Так и я, лишённый особой сентиментальности, принялся пить, разглядывая дар судьбы. Всё это было грустно и непоправимо.
Впрочем, чистота этой истории нарушена, поскольку потом я, помогая разбирать квартиру отца, перевёз к себе множество книг своего детства, бумажек, открыток, фотографий и прочих никому, кроме меня, не нужных вещей.
Кстати, я понял, что все мои рассуждения о литературе тогда носили исключительно карнавальный, то есть профанно-шутливый характер и в глупой юности я излагал свои взгляды на мировую литературу под маркой школьных сочинений, написанных на заказ, частных писем знакомым девушкам, которым таким способом старался понравиться, а также рефератов по научному атеизму, придуманных для получения зачёта. Я был воспитан в духе советского коллективизма и оттого был убеждён, что честь надо если не беречь смолоду, то поддерживать её в каком-то приличном ей состоянии с детства. Это означало, что путь выбирается навсегда и пройти по нему надо так, чтобы... Очень хотелось подвига, которому всегда есть место в жизни, — вот мне рассказывали историю про мальчика-пионера, что измазал тряпку своей кровью и остановил поезд. Красный свой галстук он, видимо, проиграл тем утром в “три листика” под забором.
Махал бы галстуком, чёртов пионер! А я давно уже забыл своё пионерское детство.
Поколение дворников и сторожей я любил и — одновременно — ненавидел. Не было в нём, честно говоря, подвига, а одно только самоспасение. В моём великом и любимом наперекор всему столичном городе как-то не привилась традиция интеллектуальных котельных — таких котельных, где собирались лет тридцать назад люди, беседующие о Бодлере за портвейном. География и история отчего-то отдали кочегаров Северной столице.
Я думаю, что там просто больше котельных, обслуживающих отдельный дом или пару домов. А в других городах — всё иначе: для каких-то характерно центральное отопление, для иных — вовсе отсутствие такового. Вот Москве довольно сложно представить сборище любителей портвейна в залах с сияющими и перемигивающимися лампочками пультами управления на какой-нибудь Северной ТЭЦ. Но что я знаю об этом?
Я, впрочем, знавал одну дворницкую. Котёл там тоже был, но системы “казан”, и как-то за приготовлением плова вместе с раритетными нынче татарами-дворниками я стремительно читал какие-то ксерокопированные мемуары.
Вокруг каждого признанного поэта создаётся большое количество стереотипов, мифологических конструкций. И вот я читал чужие воспоминания, и какое-то неудобство, мерзкое, как гвоздь в подошве, тревожило меня.
Всё, что окружало меня, было вполне мифом — мётлы на длинных палках, скребки и лопаты для снега, а также типично русское изобретение — топор, приваренный обухом к стальной трубе.

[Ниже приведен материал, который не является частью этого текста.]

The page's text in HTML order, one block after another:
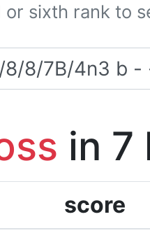
sixth rank to
in 7
score
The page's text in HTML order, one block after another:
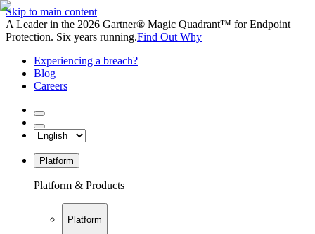
Skip to main content
A Leader in the 2026 Gartner® Magic Quadrant™ for Endpoint
Protection. Six years running.Find Out Why
Experiencing a breach?
Blog
Careers
Platform
Platform & Products
Platform
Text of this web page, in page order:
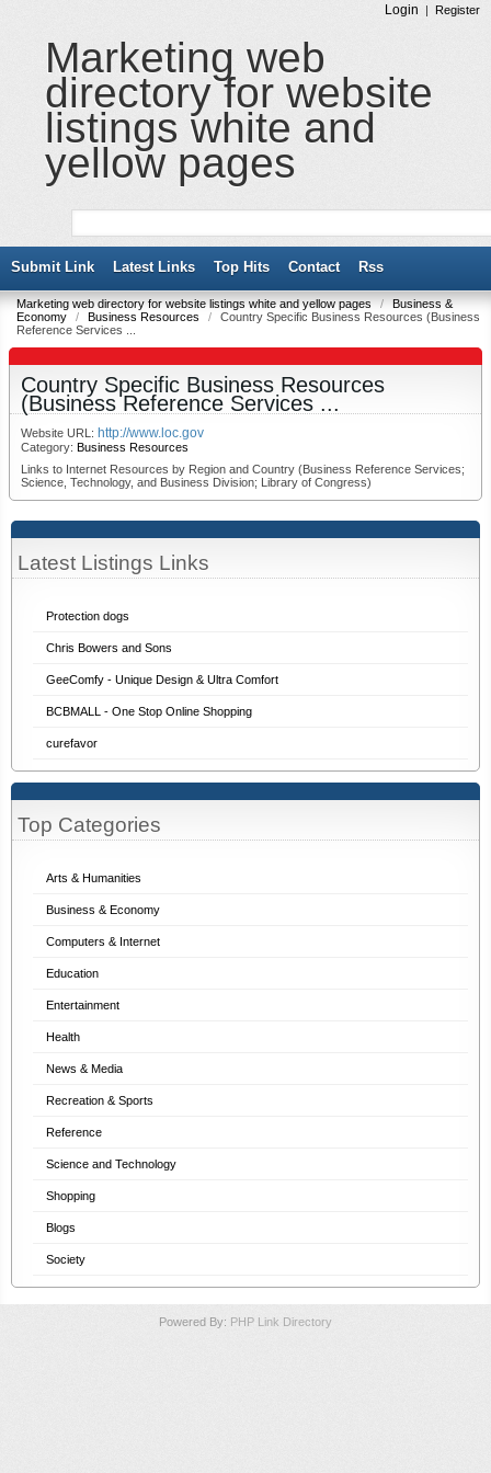
Login | Register
Marketing web
directory for website
listings white and
yellow pages
Submit Link Latest Links Top Hits Contact Rss
Marketing web directory for website listings white and yellow pages /
Business &
Economy
/ Business Resources /
Country Specific Business Resources (Business
Reference Services ...
Top Categories
Arts & Humanities
Business & Economy
Computers & Internet
Education
Entertainment
Health
News & Media
Recreation & Sports
Reference
Science and Technology
Shopping
Blogs
Society
Latest Listings Links
Protection dogs
Chris Bowers and Sons
GeeComfy - Unique Design & Ultra Comfort
BCBMALL - One Stop Online Shopping
curefavor
Country Specific Business Resources
(Business Reference Services ...
Website URL: http://www.loc.gov
Category: Business Resources
Links to Internet Resources by Region and Country (Business Reference Services;
Science, Technology, and Business Division; Library of Congress)
Powered By: PHP Link Directory
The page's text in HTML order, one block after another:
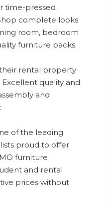
time-pressed
complete looks
room, bedroom
furniture packs.
rental property
quality and
and
of the leading
proud to offer
furniture
and rental
prices without
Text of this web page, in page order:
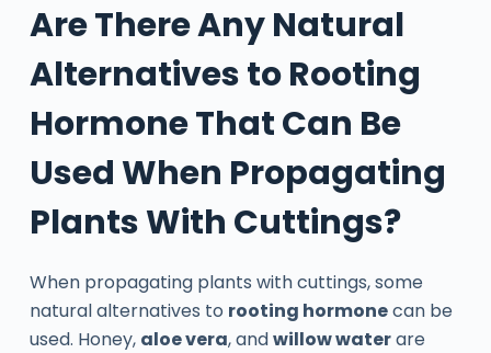
Are There Any Natural
Alternatives to Rooting
Hormone That Can Be
Used When Propagating
Plants With Cuttings?
When propagating plants with cuttings, some
natural alternatives to rooting hormonecan be
used. Honey, aloe vera, andwillow waterare
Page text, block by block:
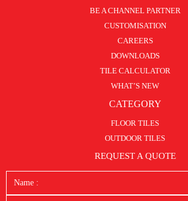
BE A CHANNEL PARTNER
CUSTOMISATION
CAREERS
DOWNLOADS
TILE CALCULATOR
WHAT’S NEW
CATEGORY
FLOOR TILES
OUTDOOR TILES
REQUEST A QUOTE
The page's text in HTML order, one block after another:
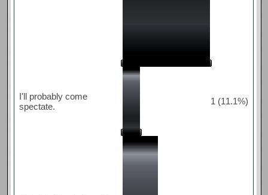
I'll probably come
spectate.
1 (11.1%)
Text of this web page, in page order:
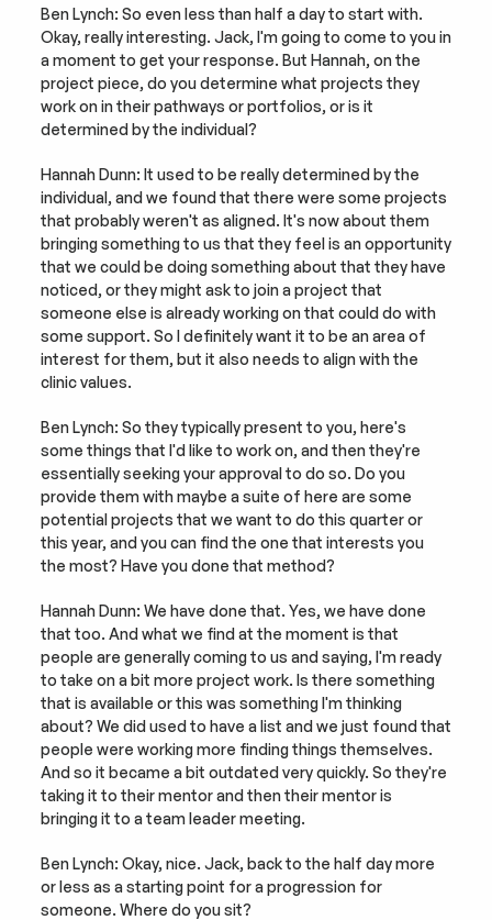
Ben Lynch: So even less than half a day to start with.
Okay, really interesting. Jack, I'm going to come to you in
a moment to get your response. But Hannah, on the
project piece, do you determine what projects they
work on in their pathways or portfolios, or is it
determined by the individual?
Hannah Dunn: It used to be really determined by the
individual, and we found that there were some projects
that probably weren't as aligned. It's now about them
bringing something to us that they feel is an opportunity
that we could be doing something about that they have
noticed, or they might ask to join a project that
someone else is already working on that could do with
some support. So I definitely want it to be an area of
interest for them, but it also needs to align with the
clinic values.
Ben Lynch: So they typically present to you, here's
some things that I'd like to work on, and then they're
essentially seeking your approval to do so. Do you
provide them with maybe a suite of here are some
potential projects that we want to do this quarter or
this year, and you can find the one that interests you
the most? Have you done that method?
Hannah Dunn: We have done that. Yes, we have done
that too. And what we find at the moment is that
people are generally coming to us and saying, I'm ready
to take on a bit more project work. Is there something
that is available or this was something I'm thinking
about? We did used to have a list and we just found that
people were working more finding things themselves.
And so it became a bit outdated very quickly. So they're
taking it to their mentor and then their mentor is
bringing it to a team leader meeting.
Ben Lynch: Okay, nice. Jack, back to the half day more
or less as a starting point for a progression for
someone. Where do you sit?

А ксерокопированный воспоминатель бормотал о поэте Клюеве, что был человеком образованным, знатоком иностранных языков, но при этом поминал и того Клюева, что прикидывается маляром и приходит к Городецкому на кухню с чёрного хода: “Не надо ли чего покрасить?..” И давай кухарке стихи читать... Зовут в комнаты — Клюев не идёт: где уж нам в горницу — и креслица-то барину перепачкаю, и пол вощёный наслежу.
Нет ли тут такого кокетства, думал я, когда наблюдал, в свою очередь, знакомых дауншифтеров. То есть такого опрощения, что похоже на сводимые татуировки — ступить в нищету, приблизиться к народу, что вблизи нехорош и не весьма красив, а коли действительно запахнет кислой овчиной, коли действительно обступит дворницкий быт, то ногу, которой уж было куда-то ступил, быстро отдёрнуть.
Мои знакомые дворники были почти что Клюевы, правда неудавшиеся и помятые. Стихи их были дурны, и знание иностранных языков не спасало. Кто-то мне говорил, что эти дворницкие и котельные сохранили жизнь и творчество многих достойных людей. У меня к этому было, наоборот, сложное отношение. Мне казалось, что дело обстояло как с эволюцией, — в котельной ничего не сохраняется. И укрытие там — как изменение направления движения. И после того, как человек приживался в этом портвейновом тепле, от промежуточного звена в котельной вырастала обезьяна, а не человек. Человек растёт в другом месте.
Впрочем, тут же одёрнул я себя, как-то это грубо получилось. Но суть именно такая — когда искусство выходит из котелен, мы обнаруживаем иной его вид. Он вообще иной, а иногда может показаться, что там всё сохранилось, и радостная низовая культура вновь едет на электричке в Петушки, и сочинители бредут по городу или стоят у пивного ларька, рассуждая, что настоящий писатель должен кончить жизнь под забором, на дне канавы, в обнимку с крысой, — всё, кажется, сохраняет искомый язык и памятный цвет, но это не так.